--- Material for this exercise Enclosed Below ---

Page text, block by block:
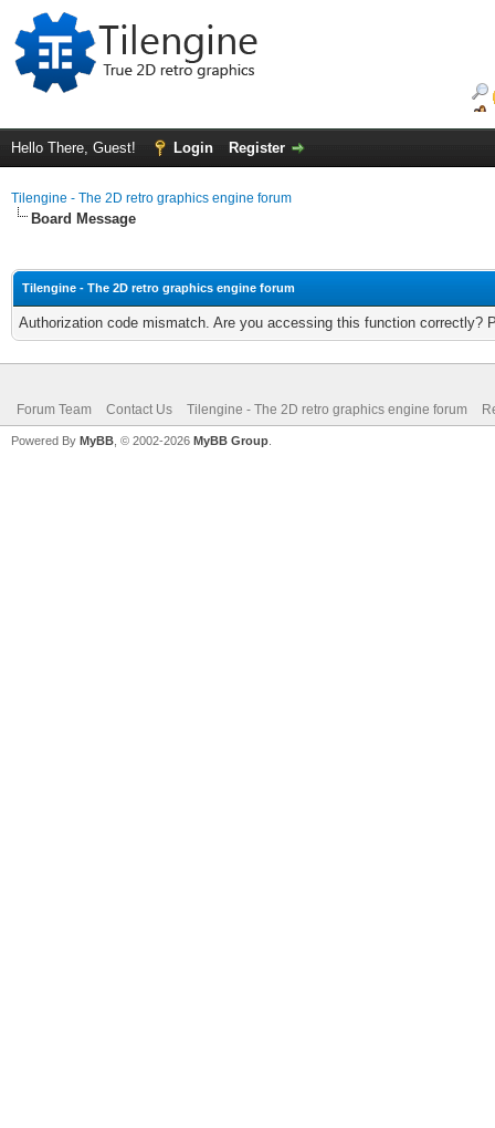
Hello There, Guest! Login Register
Tilengine - The 2D retro graphics engine forum
Board Message
Tilengine - The 2D retro graphics engine forum
Authorization code mismatch. Are you accessing this function correctly?
Forum Team Contact Us Tilengine - The 2D retro graphics engine forum
Powered By MyBB , © 2002-2026 MyBB Group
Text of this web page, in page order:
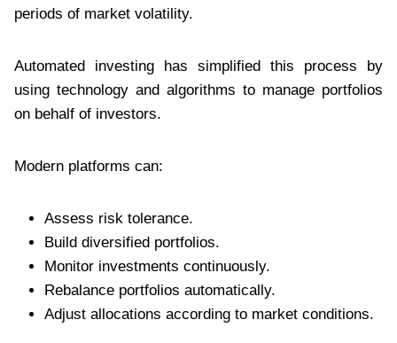
periods of market volatility.
Automated investing has simplified this process by
using technology and algorithms to manage portfolios
on behalf of investors.
Modern platforms can:
Assess risk tolerance.
Build diversified portfolios.
Monitor investments continuously.
Rebalance portfolios automatically.
Adjust allocations according to market conditions.
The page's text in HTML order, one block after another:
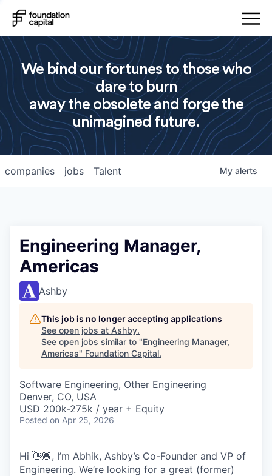
We bind our fortunes to those who
dare to burn
away the obsolete and forge the
unimagined future.
jobs
companies Talent My alerts
Engineering Manager,
Americas
Ashby
This job is no longer accepting applications
See open jobs at Ashby.
See open jobs similar to "Engineering Manager,
Americas" Foundation Capital.
Software Engineering, Other Engineering
Denver, CO, USA
USD 200k-275k / year + Equity
Posted on Apr 25, 2026
Hi 👋🏾, I’m Abhik, Ashby’s Co-Founder and VP of
Engineering. We’re looking for a great (former)
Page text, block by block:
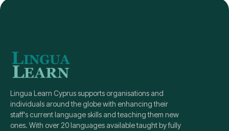
Lingua Learn Cyprus supports organisations and
individuals around the globe with enhancing their
staff's current language skills and teaching them new
ones. With over 20 languages available taught by fully

--- End of Enclosed Material for this exercise ---

**What to work on:**
Each of the entries above must be copied exactly, but the pictures stay out.

**Response below:**
Page text, block by block:
Hello There, Guest! Login Register
Tilengine - The 2D retro graphics engine forum
Board Message
Tilengine - The 2D retro graphics engine forum
Authorization code mismatch. Are you accessing this function correctly?
Forum Team Contact Us Tilengine - The 2D retro graphics engine forum
Powered By MyBB , © 2002-2026 MyBB Group
Text of this web page, in page order:
periods of market volatility.
Automated investing has simplified this process by
using technology and algorithms to manage portfolios
on behalf of investors.
Modern platforms can:
Assess risk tolerance.
Build diversified portfolios.
Monitor investments continuously.
Rebalance portfolios automatically.
Adjust allocations according to market conditions.
The page's text in HTML order, one block after another:
We bind our fortunes to those who
dare to burn
away the obsolete and forge the
unimagined future.
jobs
companies Talent My alerts
Engineering Manager,
Americas
Ashby
This job is no longer accepting applications
See open jobs at Ashby.
See open jobs similar to "Engineering Manager,
Americas" Foundation Capital.
Software Engineering, Other Engineering
Denver, CO, USA
USD 200k-275k / year + Equity
Posted on Apr 25, 2026
Hi 👋🏾, I’m Abhik, Ashby’s Co-Founder and VP of
Engineering. We’re looking for a great (former)
Page text, block by block:
Lingua Learn Cyprus supports organisations and
individuals around the globe with enhancing their
staff's current language skills and teaching them new
ones. With over 20 languages available taught by fully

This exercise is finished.